Key words: manifold learning, siamese network, two-level neighborhood, sample pairs training
摘要:
流形学习是一类特殊的非线性求解问题,即从高维采样数据中恢复低维流形结构,以达到维数约简的目的,是模式识别与数据可视化中的重要方法。流形学习存在许多基于局部线性假设的数值解法,即显示地定义局部线性映射模型再进行全局优化,这些方法对于流形的形状、采样的方式都比较敏感。另一种非线性求解工具,神经网络,因为不依赖于具体数学模型,理论上具有较好的鲁棒性,但是流形学习的特殊非线性,使得传统神经网络很难达到满意的效果。针对上述问题,改进了一种同质双通道神经网络——孪生网络,并应用于流形学习。
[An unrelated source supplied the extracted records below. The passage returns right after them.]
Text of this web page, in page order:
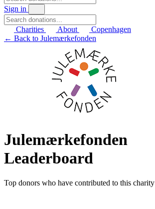
Sign in
Charities About
Copenhagen
← Back to Julemærkefonden
Julemærkefonden
Leaderboard
Top donors who have contributed to this charity
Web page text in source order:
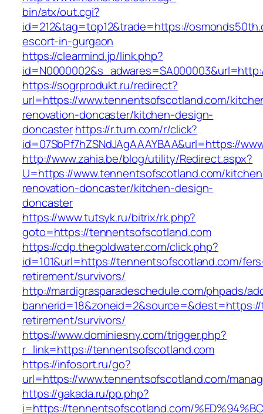
bin/atx/out.cgi?
id=212&tag=top12&trade=https://
escort-in-gurgaon
https://clearmind.jp/link.php?
https://sogrprodukt.ru/redirect?
url=https://www.tennentsofscotland.com/
renovation-doncaster/kitchen-design-
doncasterhttps://r.turn.com/r/click?
id=07SbPf7hZSNdJAgAAAYBAA&url=https://
http://www.zahia.be/blog/utility/Redirect.aspx?
U=https://www.tennentsofscotland.com/
renovation-doncaster/kitchen-design-
doncaster
https://www.tutsyk.ru/bitrix/rk.php?
goto=https://tennentsofscotland.com
https://cdp.thegoldwater.com/click.php?
id=101&url=https://tennentsofscotland.com/
retirement/survivors/
http://mardigrasparadeschedule.com/phpads/
retirement/survivors/
https://www.dominiesny.com/trigger.php?
r_link=https://tennentsofscotland.com
https://infosort.ru/go?
url=https://www.tennentsofscotland.com/
https://gakada.ru/pp.php?
i=https://tennentsofscotland.com/

针对孪生网络的两条通道,设计了三重结构,即升维层、过滤层和降维层,同时基于两级邻域的概念,提出了包含正、负样本对的损失函数,再经过“样本对”的训练,实现了邻近数据的空间关系在降维后依然得以保持。通过将孪生网络用于仿真数据(Swiss roll)的降维,并与传统方法进行比较,发现孪生网络可以更真实地还原高维流形的内在结构。同时,将孪生网络用于真实数据(handwritten digits)的二维可视化,并与传统方法进行比较,发现孪生网络聚类效果同样明显,并且类别分布更为均匀,边界更易辨识。
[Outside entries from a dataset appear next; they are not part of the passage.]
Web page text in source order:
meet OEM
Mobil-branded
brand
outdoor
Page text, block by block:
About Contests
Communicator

关键词: 流形学习, 孪生网络, 两级邻域, 样本对训练
XU Chengzhi, WAN Fang. Application of Siamese Network with Two-Level Neighborhood Sampling in Manifold Learning[J]. Computer Engineering and Applications, 2021, 57(9): 233-239.
徐承志,万方. 两级邻域采样的孪生网络在流形学习中的应用[J]. 计算机工程与应用, 2021, 57(9): 233-239.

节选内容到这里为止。